Der Sitzungsort war gut gewählt. Erstmals tagte der Stadtrat bei Brandschützern. Nach einem Ortstermin in Gößenreuth wurde am Donnerstagabend der Schulungsraum des Feuerwehrhauses in Gössenreuth zum Sitzungssaal. Der Brandschutz stand zwar nicht auf der Tagesordnung. Doch mit Blick auf die Nachwehen der Kommunalwahl vom 16. März 2014 müssen sich die Räte in einem ständigen Löscheinsatz wähnen. Unsicherer denn je sind ihre Mandate. Die Anklagen der Staatsanwaltschaft wegen Wahlfälschung sind beunruhigend. "Da wird es Zeit, reinen Tisch zu machen", waren sich die Räte einig.

Derzeit läuft eine Anhörung aller Kandidaten durch das Landratsamt, gab der Bürgermeister bekannt.
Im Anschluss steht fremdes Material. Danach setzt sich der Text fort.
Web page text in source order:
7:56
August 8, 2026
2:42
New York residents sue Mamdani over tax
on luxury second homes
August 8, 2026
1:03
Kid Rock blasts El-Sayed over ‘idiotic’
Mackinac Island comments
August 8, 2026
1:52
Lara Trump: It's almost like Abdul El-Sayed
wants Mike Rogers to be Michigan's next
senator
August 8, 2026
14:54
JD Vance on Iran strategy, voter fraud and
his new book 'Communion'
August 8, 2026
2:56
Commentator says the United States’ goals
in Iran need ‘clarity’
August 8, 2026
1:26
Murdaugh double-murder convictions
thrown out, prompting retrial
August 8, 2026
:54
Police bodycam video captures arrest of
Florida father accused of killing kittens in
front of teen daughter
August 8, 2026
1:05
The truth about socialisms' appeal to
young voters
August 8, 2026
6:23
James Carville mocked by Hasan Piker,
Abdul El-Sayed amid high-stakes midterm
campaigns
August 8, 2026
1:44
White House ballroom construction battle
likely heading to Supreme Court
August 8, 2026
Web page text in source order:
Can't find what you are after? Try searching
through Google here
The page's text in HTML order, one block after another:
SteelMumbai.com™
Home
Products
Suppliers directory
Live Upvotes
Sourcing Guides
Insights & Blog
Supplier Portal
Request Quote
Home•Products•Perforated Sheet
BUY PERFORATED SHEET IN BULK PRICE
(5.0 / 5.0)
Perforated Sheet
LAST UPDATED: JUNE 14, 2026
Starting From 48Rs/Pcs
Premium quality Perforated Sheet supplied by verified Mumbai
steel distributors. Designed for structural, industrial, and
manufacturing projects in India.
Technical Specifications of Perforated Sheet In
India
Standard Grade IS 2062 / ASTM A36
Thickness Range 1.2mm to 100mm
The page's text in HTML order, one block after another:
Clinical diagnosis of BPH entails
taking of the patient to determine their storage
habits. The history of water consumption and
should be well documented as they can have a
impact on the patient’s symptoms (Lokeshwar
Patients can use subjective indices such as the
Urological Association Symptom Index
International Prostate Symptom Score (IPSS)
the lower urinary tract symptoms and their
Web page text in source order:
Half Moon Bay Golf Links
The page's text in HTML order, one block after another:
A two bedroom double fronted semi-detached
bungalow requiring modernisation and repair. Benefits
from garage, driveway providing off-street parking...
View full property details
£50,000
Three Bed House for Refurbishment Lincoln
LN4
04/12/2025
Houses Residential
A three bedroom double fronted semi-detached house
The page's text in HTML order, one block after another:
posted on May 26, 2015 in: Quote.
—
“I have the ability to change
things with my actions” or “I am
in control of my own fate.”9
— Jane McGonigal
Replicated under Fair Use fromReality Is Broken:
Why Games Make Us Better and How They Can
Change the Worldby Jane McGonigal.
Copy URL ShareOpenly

Das Plenum sprach sich einstimmig - also auch mit den Stimmen der beiden Räte der Links-Partei - für einen komplett neuen Urnengang zur Wahl des Stadtrates aus. Über Einzelheiten des Wahlverfahrens erwartet Knobloch detaillierte Informationen des Landratsamtes.

Der Zorn der meisten Ratsmitglieder richtet sich auf die "Trickser und Fälscher". Josef Neubauer forderte, Ross und Reiter bekannt zu geben. "Wir wollen die Namen der potenziellen Wahlbetrüger", sprach das Urgestein Grafenwöhrer Stadtpolitik allen aus der Seele. Doch die "Angeschuldigten" bleiben zunächst anonym. Der Bürgermeister verwies auf die Anklageschrift der Staatsanwaltschaft, die der Stadt nicht zur Verfügung stehe. Edgar Knobloch erwartet die Preisgabe der Beschuldigten spätestens im Gerichtsverfahren.